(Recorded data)
··········

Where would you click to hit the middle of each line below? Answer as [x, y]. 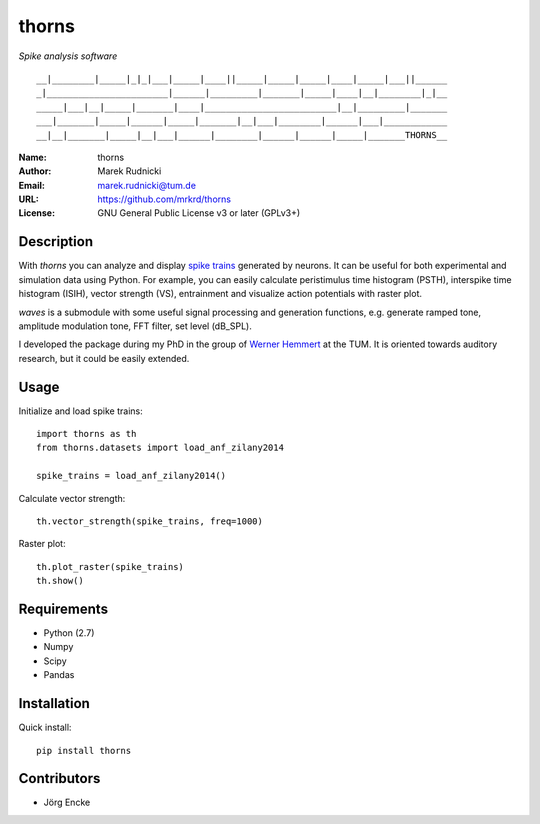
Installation [54, 703]
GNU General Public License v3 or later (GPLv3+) [199, 213]
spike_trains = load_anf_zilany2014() [131, 476]
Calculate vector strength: [72, 498]
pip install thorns [84, 750]
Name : [32, 157]
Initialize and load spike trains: [81, 411]
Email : [31, 185]

··········

### What the task asks
With the pictures excluded, retype the records above verbatim.

### Written answer
Where would you click to hit the middle of each line below? Answer as [x, y]. 
Installation [54, 703]
GNU General Public License v3 or later (GPLv3+) [199, 213]
spike_trains = load_anf_zilany2014() [131, 476]
Calculate vector strength: [72, 498]
pip install thorns [84, 750]
Name : [32, 157]
Initialize and load spike trains: [81, 411]
Email : [31, 185]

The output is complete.